One solution is to take pictures of your cat from different angles and create new rules for your application to compare each input against all those images. Even if you take a million pictures of your cat, you still won’t account for every possible case. A change in the lighting conditions or the background of the image will change the pixel value and cause the program to fail. You’ll need millions of other pictures and rules for those.
猫的例子可能听起来很傻，但这些是符号AI程序一直挣扎的问题。您无法为现实世界中存在的杂乱数据定义规则。例如，您如何定义一个规则self-driving carto detect all the different pedestrians it might face?
Also, some tasks can’t be translated to direct rules, including speech recognition andnatural language processing。
Neural networks are almost as old as symbolic AI, but they were largely dismissed because they were inefficient and required compute resources that weren’t available at the time. In the past decade, thanks to the large availability of data and processing power, deep learning has gained popularity and has pushed past symbolic AI systems.
The advantage of neural networks is that they can deal with messy and unstructured data. Take the cat detector example. Instead of manually laboring through the rules of detecting cat pixels, you can train a deep learning algorithm on many pictures of cats. The neural network then develops a statistical model for cat images. When you provide it with a new image, it will return the probability that it contains a cat.
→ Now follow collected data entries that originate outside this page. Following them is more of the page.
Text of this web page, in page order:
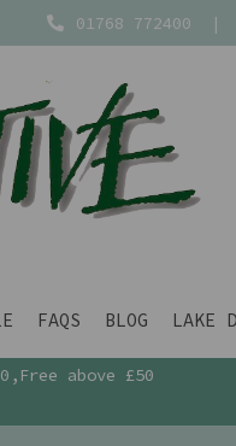
01768 772400 |
FAQS BLOG LAKE
above £50
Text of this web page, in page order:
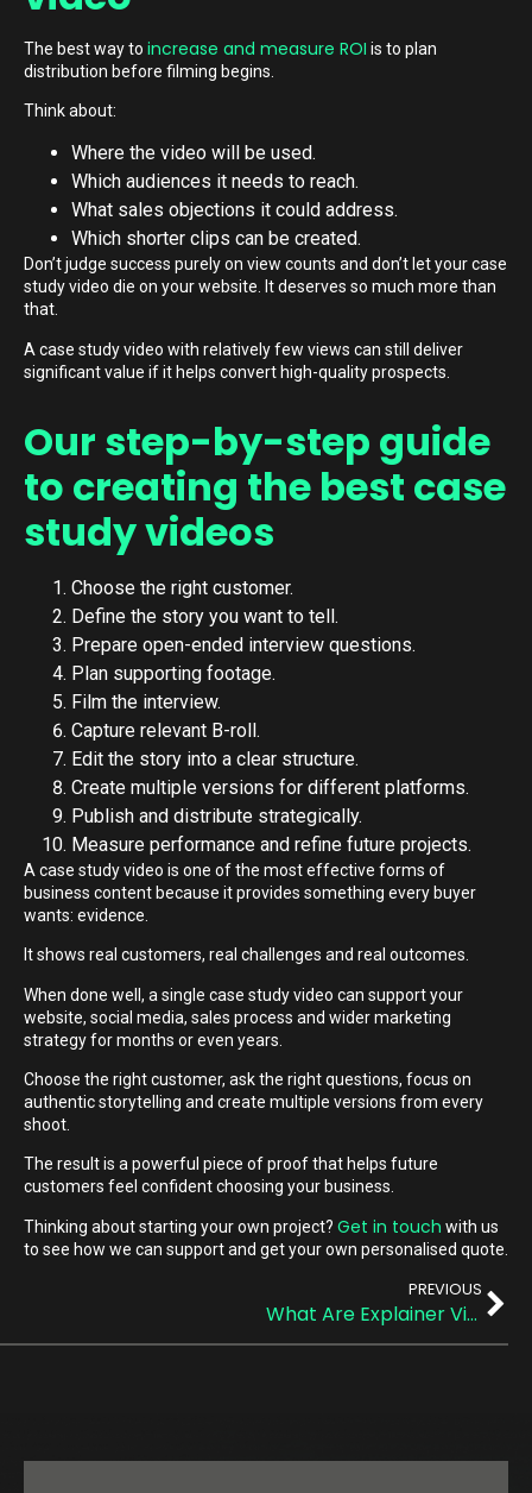
The best way to increase and measure ROI is to plan
distribution before filming begins.
Think about:
Where the video will be used.
Which audiences it needs to reach.
What sales objections it could address.
Which shorter clips can be created.
Don’t judge success purely on view counts and don’t let your case
study video die on your website. It deserves so much more than
that.
A case study video with relatively few views can still deliver
significant value if it helps convert high-quality prospects.
Our step-by-step guide
to creating the best case
study videos
Choose the right customer.
Define the story you want to tell.
Prepare open-ended interview questions.
Plan supporting footage.
Film the interview.
Capture relevant B-roll.
Edit the story into a clear structure.
Create multiple versions for different platforms.
Publish and distribute strategically.
Measure performance and refine future projects.
A case study video is one of the most effective forms of
business content because it provides something every buyer
wants: evidence.
It shows real customers, real challenges and real outcomes.
When done well, a single case study video can support your
website, social media, sales process and wider marketing
strategy for months or even years.
Choose the right customer, ask the right questions, focus on
authentic storytelling and create multiple versions from every
shoot.
The result is a powerful piece of proof that helps future
customers feel confident choosing your business.
Thinking about starting your own project? Get in touch with us
to see how we can support and get your own personalised quote.
PREVIOUS
What Are Explainer Videos? A Quick Guide for Busy Teams

Deep learning and neural networks excel at exactly the tasks that symbolic AI struggles with. They have created a revolution in computer vision applications such asfacial recognition和cancer detection. Deep learning has also driven advances in与语言相关的任务。
Deep neural networks are also very suitable forreinforcement learning, AI models that develop their behavior through numerous trial and error. This is the kind of AI that masters complicated games such as Go, StarCraft, and Dota.
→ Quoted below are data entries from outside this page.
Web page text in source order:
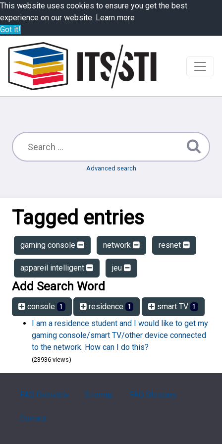
This website uses cookies to ensure you get the best
experience on our website. Learn more
Got it!
Advanced search
Tagged entries
gaming console network resnet
appareil intelligent jeu
Add Search Word
console 1 residence 1 smart TV 1
I am a residence student and I would like to get my
gaming console/smart TV/other device connected
to the network. How can I do this?
(23936 views)
FAQ Overview Sitemap FAQ Glossary
Contact
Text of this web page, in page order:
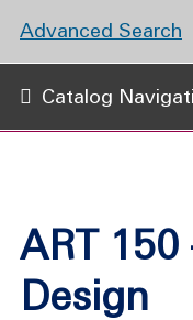
ART
Design
Advanced Search
Catalog
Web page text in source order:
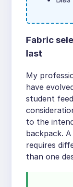
Fabric
last
My
have
student
to the
backpack.
requires
than one

But the benefits of deep learning and neural networks are not without tradeoffs.Deep learning has several deep challenges和disadvantages in comparison to symbolic AI. Notably, deep learning algorithms are opaque, and figuring out how they work甚至是他们的创造者困惑。它很难communicate and troubleshoot their inner-workings.
Neural networks are also very data-hungry. And unlike symbolic AI, neural networks have no notion of symbols and hierarchical representation of knowledge. This limitation makes it very hard to apply neural networks to tasks that require logic and reasoning, such as science andhigh-school math。
The current state of symbolic AI
有些人认为象征性的ai已经死了。但这种假设不可能远离真相。事实上，基于规则的AI系统在当今的应用中仍然非常重要。许多领先的科学家都相信symbolic reasoning will continue to remain a very important componentof artificial intelligence.
There are now several efforts to combine neural networks and symbolic AI. One such project is theNeuro-Symbolic Concept Learner (NSCL)是由MIT-IBM Watson AI Lab开发的混合AI系统。NSCL使用基于规则的程序和神经网络来解决视觉问答问题。与纯粹的基于神经网络的模型相反，Hybrid AI可以学习具有较少数据的新任务，可扩展。与象征性的模型不同，NSCL不会努力分析图像的内容。